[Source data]
----
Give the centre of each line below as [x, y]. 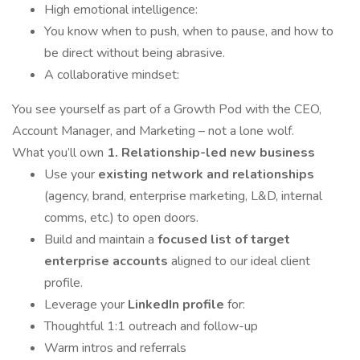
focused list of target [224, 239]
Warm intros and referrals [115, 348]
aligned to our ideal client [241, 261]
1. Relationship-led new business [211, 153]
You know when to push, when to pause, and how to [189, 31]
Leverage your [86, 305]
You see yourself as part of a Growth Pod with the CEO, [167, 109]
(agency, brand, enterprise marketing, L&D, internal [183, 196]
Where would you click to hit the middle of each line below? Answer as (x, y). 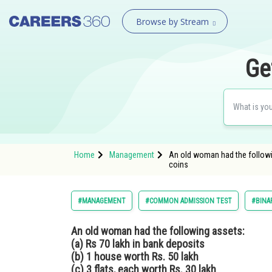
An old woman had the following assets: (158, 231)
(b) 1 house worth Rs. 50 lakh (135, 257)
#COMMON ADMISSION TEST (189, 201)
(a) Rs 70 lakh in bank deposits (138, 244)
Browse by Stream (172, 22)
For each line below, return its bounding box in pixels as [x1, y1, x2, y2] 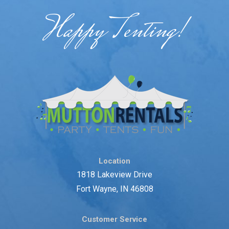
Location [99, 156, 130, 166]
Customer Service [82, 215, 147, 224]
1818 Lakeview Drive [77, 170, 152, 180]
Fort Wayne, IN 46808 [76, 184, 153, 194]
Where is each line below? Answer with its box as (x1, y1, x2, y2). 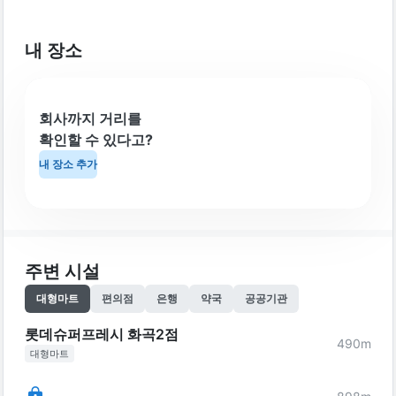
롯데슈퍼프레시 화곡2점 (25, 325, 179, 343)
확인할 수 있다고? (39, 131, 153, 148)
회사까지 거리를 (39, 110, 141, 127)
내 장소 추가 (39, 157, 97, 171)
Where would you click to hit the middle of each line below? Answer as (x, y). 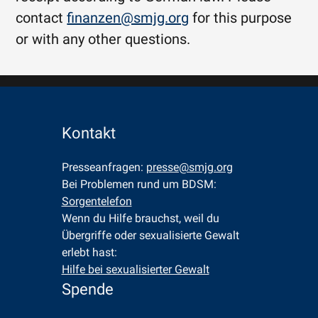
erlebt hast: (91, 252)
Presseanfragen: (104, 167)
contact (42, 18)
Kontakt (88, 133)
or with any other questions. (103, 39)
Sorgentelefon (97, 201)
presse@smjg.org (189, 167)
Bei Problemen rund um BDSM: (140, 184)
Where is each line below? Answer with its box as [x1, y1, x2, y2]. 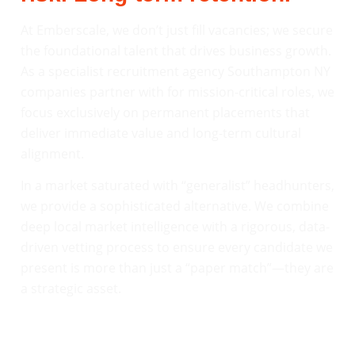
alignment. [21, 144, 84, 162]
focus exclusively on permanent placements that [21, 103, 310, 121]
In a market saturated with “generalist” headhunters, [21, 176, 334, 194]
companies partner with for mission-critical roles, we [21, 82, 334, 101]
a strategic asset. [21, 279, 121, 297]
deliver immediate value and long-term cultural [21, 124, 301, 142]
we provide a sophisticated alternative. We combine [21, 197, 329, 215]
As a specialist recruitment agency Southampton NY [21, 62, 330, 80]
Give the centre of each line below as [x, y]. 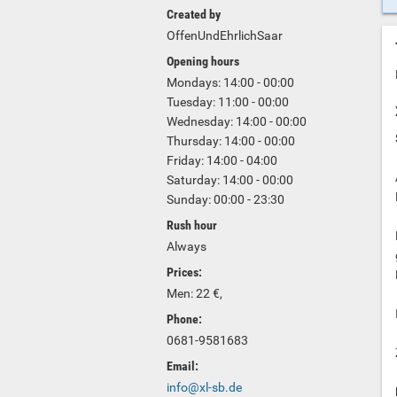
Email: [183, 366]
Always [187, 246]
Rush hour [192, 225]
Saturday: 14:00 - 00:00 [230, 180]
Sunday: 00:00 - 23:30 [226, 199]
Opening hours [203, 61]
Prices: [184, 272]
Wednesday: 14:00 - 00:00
----
WORK ORDER: In the entries above, find the line containing "#COMMON ADMISSION TEST (189, 201)" and the line containing "we provide a"; give again exactly those two lines and every line between them, minus the pictures.

TASK RESULT:
#COMMON ADMISSION TEST (189, 201)
(a) Rs 70 lakh in bank deposits (138, 244)
Browse by Stream (172, 22)
For each line below, return its bounding box in pixels as [x1, y1, x2, y2] 
Location [99, 156, 130, 166]
Customer Service [82, 215, 147, 224]
1818 Lakeview Drive [77, 170, 152, 180]
Fort Wayne, IN 46808 [76, 184, 153, 194]
Where is each line below? Answer with its box as (x1, y1, x2, y2). 
롯데슈퍼프레시 화곡2점 (25, 325, 179, 343)
확인할 수 있다고? (39, 131, 153, 148)
회사까지 거리를 (39, 110, 141, 127)
내 장소 추가 (39, 157, 97, 171)
Where would you click to hit the middle of each line below? Answer as (x, y). 
erlebt hast: (91, 252)
Presseanfragen: (104, 167)
contact (42, 18)
Kontakt (88, 133)
or with any other questions. (103, 39)
Sorgentelefon (97, 201)
presse@smjg.org (189, 167)
Bei Problemen rund um BDSM: (140, 184)
Where is each line below? Answer with its box as [x1, y1, x2, y2]. 
alignment. [21, 144, 84, 162]
focus exclusively on permanent placements that [21, 103, 310, 121]
In a market saturated with “generalist” headhunters, [21, 176, 334, 194]
companies partner with for mission-critical roles, we [21, 82, 334, 101]
a strategic asset. [21, 279, 121, 297]
deliver immediate value and long-term cultural [21, 124, 301, 142]
we provide a sophisticated alternative. We combine [21, 197, 329, 215]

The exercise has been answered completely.